You can create your own sets for whatever you need. Describe what you want to measure and the system generates a scoring prompt from an example. Each prompt produces either a 0-10 score, a free-text analysis, or structured JSON.

The Chrome extension solves the data collection problem. Instead of building a custom scoring pipeline for every use case, you browse the web and score content as you encounter it. Point it at an article, select your prompt sets, get scores back. The scores are stored and can feed into vector retrieval as metadata filters.

Bulk Scoring

Single-page analysis is useful for exploration. But the real value comes from scoring at scale.

Klyde has a bulk analysis mode. Import a CSV of URLs, or scrape a page for all its links, select which to analyze. The system runs your prompt sets against each URL — server-side scraping or browser-based — and exports results as CSV or JSON.

Score 200 articles for bias and you have a dataset. Score a competitor's entire blog for persuasion tactics and you have competitive intelligence. Score your own content library for tone consistency and you have a quality audit.

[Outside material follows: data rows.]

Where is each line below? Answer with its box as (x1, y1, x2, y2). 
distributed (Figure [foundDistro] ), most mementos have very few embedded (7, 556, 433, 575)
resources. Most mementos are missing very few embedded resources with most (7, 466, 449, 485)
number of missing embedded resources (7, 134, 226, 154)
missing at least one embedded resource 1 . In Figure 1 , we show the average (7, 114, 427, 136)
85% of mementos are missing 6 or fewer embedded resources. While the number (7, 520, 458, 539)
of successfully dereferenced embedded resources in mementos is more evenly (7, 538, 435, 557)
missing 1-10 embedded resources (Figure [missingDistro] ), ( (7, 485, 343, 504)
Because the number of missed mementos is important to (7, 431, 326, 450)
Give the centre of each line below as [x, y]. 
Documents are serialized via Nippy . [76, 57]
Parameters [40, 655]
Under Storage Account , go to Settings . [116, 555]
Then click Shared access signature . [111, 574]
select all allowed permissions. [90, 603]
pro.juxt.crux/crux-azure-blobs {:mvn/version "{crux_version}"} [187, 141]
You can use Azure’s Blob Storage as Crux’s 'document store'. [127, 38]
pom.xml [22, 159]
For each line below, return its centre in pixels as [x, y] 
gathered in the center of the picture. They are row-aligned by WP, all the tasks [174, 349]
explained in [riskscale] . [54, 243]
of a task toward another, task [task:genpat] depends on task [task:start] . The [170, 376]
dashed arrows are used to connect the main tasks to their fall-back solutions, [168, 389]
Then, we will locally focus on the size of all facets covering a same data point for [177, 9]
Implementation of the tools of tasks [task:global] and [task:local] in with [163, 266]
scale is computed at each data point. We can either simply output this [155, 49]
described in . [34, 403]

The export format is designed to be useful downstream. Upload the scores as metadata when you embed the documents and your retrieval system gains all those filtering dimensions.

Where I Think This Goes

The RAG ecosystem is converging on a standard architecture: chunk, embed, retrieve, generate. The tooling gets better every month. But almost everyone is still working with a single retrieval axis — semantic similarity.

Adding scored metadata dimensions is not hard. The LLM calls for scoring are cheap compared to the value they add. And the queries they enable — "find me X that is also Y but not Z" — are the queries real users actually want to ask.

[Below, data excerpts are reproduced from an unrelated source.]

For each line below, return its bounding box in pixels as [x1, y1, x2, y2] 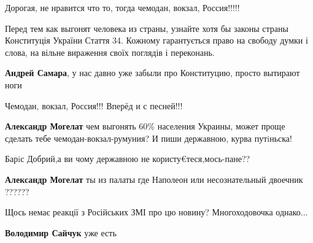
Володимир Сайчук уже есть [5, 226, 117, 239]
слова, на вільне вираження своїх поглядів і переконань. [5, 45, 215, 58]
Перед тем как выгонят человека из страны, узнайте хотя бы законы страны [5, 21, 288, 34]
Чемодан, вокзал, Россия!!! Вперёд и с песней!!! [5, 99, 183, 112]
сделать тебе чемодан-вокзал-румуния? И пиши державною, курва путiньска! [5, 131, 292, 144]
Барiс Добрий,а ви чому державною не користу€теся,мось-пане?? [5, 152, 250, 165]
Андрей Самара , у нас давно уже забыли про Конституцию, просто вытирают [5, 66, 300, 79]
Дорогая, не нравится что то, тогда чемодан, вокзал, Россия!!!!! [5, 1, 240, 13]
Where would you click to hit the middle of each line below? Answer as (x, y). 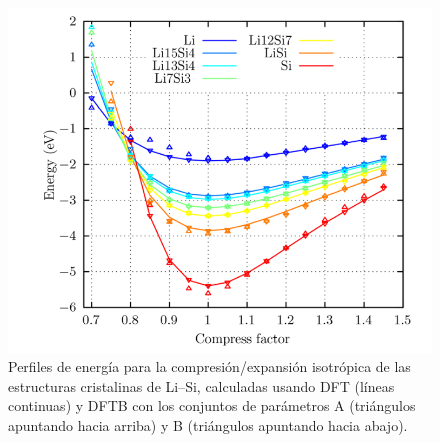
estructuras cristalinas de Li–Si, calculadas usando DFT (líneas (201, 385)
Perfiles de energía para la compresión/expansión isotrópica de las (209, 366)
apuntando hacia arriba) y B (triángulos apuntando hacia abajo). (208, 424)
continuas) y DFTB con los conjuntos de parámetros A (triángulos (212, 405)
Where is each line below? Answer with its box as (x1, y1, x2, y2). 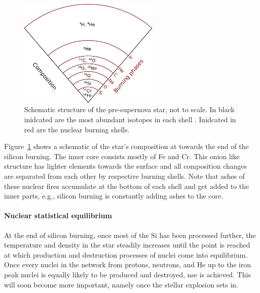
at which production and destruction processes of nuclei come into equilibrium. (4, 249, 248, 260)
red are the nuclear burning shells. (24, 124, 130, 134)
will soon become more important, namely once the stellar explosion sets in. (4, 279, 238, 289)
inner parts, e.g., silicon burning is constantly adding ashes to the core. (4, 190, 223, 201)
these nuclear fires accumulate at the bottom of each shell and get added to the (4, 180, 249, 191)
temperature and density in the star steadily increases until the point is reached (4, 239, 250, 250)
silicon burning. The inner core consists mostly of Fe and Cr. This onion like (4, 151, 240, 161)
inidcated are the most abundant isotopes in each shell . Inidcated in (24, 114, 236, 124)
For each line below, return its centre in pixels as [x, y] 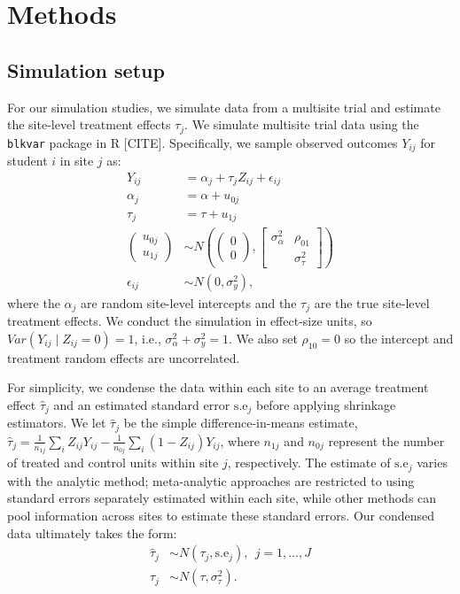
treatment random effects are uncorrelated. [124, 357]
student [27, 161]
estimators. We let [57, 423]
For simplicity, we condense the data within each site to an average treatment [218, 387]
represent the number [386, 440]
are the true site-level [372, 302]
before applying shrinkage [326, 404]
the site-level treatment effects [89, 124]

Some specific use cases I think are underexplored:

Content moderation at retrieval time. Instead of moderating after generation, score your knowledge base for safety dimensions during indexing. Filter out high-risk content before it ever reaches the prompt.

Personalized retrieval. Score documents on complexity, formality, technical depth. Match against user preference profiles. A junior developer and a senior architect asking the same question get different source material.

Research synthesis. Score papers on methodology rigor, sample size, recency, citation count. When the LLM synthesizes findings, it draws from sources filtered by quality rather than just relevance.

Customer intelligence. Score support tickets on frustration, urgency, churn risk. Route to different response strategies based on the scores, not just the topic.

None of this requires new models or new infrastructure. It requires using the models we already have to generate structured metadata, and using the vector databases we already have to filter on it.

The Code

Klyde is ~6,600 lines of TypeScript. Chrome extension, Manifest V3. It uses Unacog's Firebase backend for LLM calls and vector queries. The prompt management UI is built on Tabulator grids with full CRUD — import, export, AI-assisted generation.

The subjective metrics idea started in a song lyrics demo because I wanted better playlist recommendations. It turned into a general-purpose tool because the same pattern — score content on arbitrary dimensions, filter at retrieval time — works everywhere.

The models will keep getting smarter. Context windows will keep growing. But the insight that retrieval should be multi-dimensional, not just semantically similar, is independent of any specific model or framework. It's a design pattern, not a product feature.